Importantly, our results are in accordance with previous studies highlighting a relationship between plasma apoE levels and metabolic complications. As discussed above, Brahimaj et al. have reported a positive association between apoE and T2D risk, even if the statistical significance was lost after adjustment for plasma TG [7]. In the German population-based KORA F4/FF4 study (including people with prediabetes), Huth et al. also found that apoE is positively associated with new-onset diabetes beyond classical risk factors such as HbA1c, age, and sex [44]. Moreover, a plasma proteome analysis combined with Mendelian randomization analysis further suggested causal effects of apoE2 protein on the development of metabolic syndrome in two cohorts (KORA and HUNT3) [45].

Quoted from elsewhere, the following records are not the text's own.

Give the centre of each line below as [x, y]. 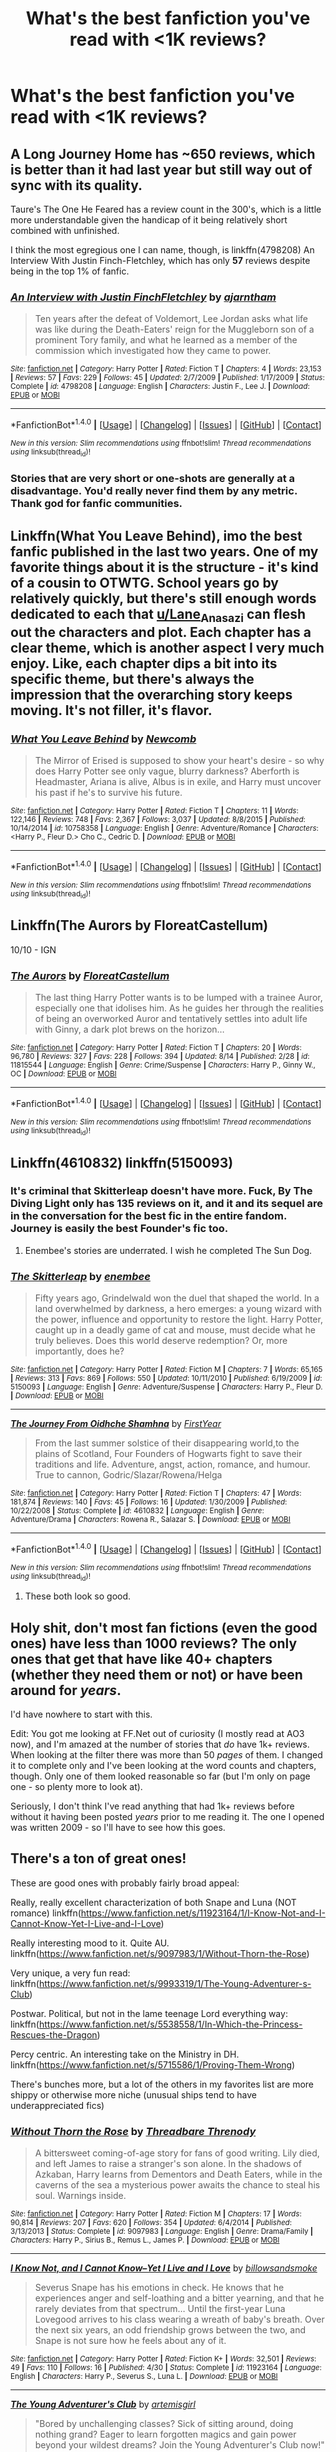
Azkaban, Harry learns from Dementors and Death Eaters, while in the [178, 2174]
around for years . [66, 1690]
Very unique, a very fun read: [70, 1973]
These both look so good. [78, 1596]
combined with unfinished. [65, 230]
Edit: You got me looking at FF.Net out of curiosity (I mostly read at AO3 [157, 1733]
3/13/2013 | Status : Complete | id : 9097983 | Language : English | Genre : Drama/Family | [162, 2232]
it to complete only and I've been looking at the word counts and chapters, [163, 1765]
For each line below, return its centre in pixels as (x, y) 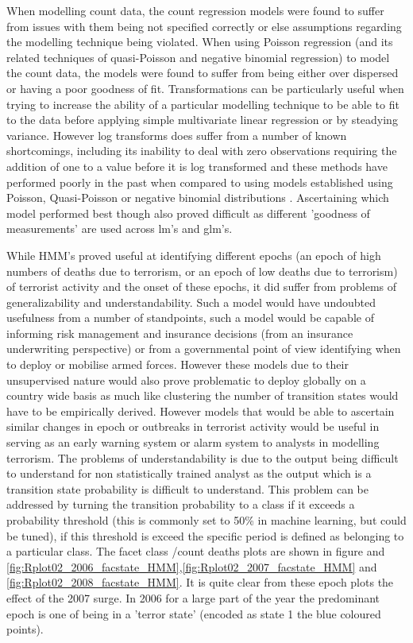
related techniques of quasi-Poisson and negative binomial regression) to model (198, 57)
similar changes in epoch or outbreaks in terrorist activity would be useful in (193, 426)
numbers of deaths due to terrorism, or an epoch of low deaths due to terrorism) (202, 271)
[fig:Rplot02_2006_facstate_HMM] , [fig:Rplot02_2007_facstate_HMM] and (192, 566)
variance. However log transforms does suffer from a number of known (177, 135)
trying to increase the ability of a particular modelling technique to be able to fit (203, 104)
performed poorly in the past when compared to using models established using (200, 182)
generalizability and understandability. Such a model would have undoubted (191, 302)
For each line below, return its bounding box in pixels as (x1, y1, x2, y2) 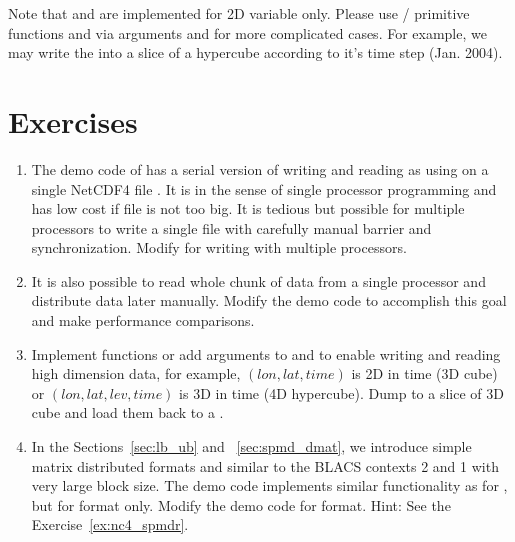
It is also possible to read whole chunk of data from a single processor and (31, 270, 486, 291)
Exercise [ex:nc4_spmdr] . (31, 514, 189, 535)
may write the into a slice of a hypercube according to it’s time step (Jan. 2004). (8, 42, 503, 63)
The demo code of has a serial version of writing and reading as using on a (31, 158, 489, 179)
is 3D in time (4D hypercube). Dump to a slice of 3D (179, 382, 504, 403)
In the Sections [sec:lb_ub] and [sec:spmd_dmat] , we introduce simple (31, 436, 472, 457)
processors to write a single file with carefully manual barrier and (31, 217, 432, 238)
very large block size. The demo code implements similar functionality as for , (31, 475, 508, 496)
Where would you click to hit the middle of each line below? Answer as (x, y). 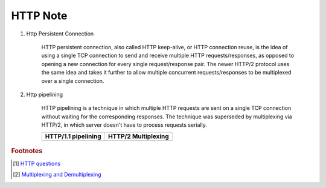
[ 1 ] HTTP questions (37, 163)
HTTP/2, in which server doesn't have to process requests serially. (124, 125)
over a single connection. (73, 80)
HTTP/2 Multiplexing (138, 136)
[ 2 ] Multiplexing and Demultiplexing (57, 175)
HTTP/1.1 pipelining (73, 136)
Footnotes (27, 151)
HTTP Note (39, 16)
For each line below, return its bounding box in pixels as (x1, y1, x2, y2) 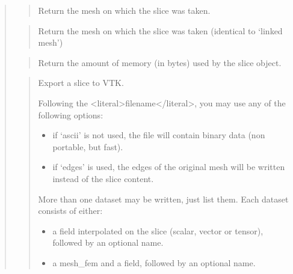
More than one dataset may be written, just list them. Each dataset (38, 192, 289, 205)
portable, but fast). (52, 140, 123, 153)
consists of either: (38, 204, 103, 217)
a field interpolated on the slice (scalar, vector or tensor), (52, 224, 264, 237)
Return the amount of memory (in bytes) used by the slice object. (38, 56, 282, 68)
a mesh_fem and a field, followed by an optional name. (52, 256, 256, 269)
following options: (38, 108, 103, 121)
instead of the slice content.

Our study presents some limitations that must be acknowledged. Due to its exploratory approach, the alpha risk was set to 5% for each test without taking into account multiple testing. In addition, the relatively small size of our cohort limited the statistical power. Consequently, replication cohorts should be analyzed to assess the reproducibility of our results, especially for apoF, apoJ, and apoL1. Besides, our first objective was to investigate the possible associations between plasma concentrations of apolipoproteins and the risk of new-onset T2D in individuals with prediabetes beyond traditional risk markers. Hence, we did not consider this issue from the perspective of the added benefit of these biomarkers in prediction models (presenting area under the receiver operating characteristic (AUROC) or integrated discrimination index (IDI) calculation) as we did not aim to create a new predictive model of the risk of T2D. However, a major strength of our study is the simultaneous analysis of 16 apolipoproteins thanks to a multiplexed assay that has been carefully validated in terms of linearity, specificity, intra- and inter-assay precisions, accuracy, and stability after long-term storage and after multiple freeze/thaw cycles, making it suitable for cohort studies [19]. To the best of our knowledge, this study is the first to investigate so many apolipoproteins in a well-characterized at-risk population.

Conclusions

Here, we showed that the plasma levels of apoE are associated with the occurrence of T2D in individuals with prediabetes, independently of traditional risk factors. Aside from the reported association between HDL-C or plasma TG with the risk of T2D in the general population, these findings strengthen the predictive value of plasma apolipoproteins in the development of metabolic diseases. However, additional studies are required to further determine the importance of apoE concentrations in triglyceride-rich lipoproteins and HDL for T2D risk assessment and for deciphering the underlying pathophysiological mechanisms. Furthermore, this study unraveled possible associations of minor plasma apolipoproteins (apoF, apoJ, and apoL1) with T2D, which paves the way for further investigations.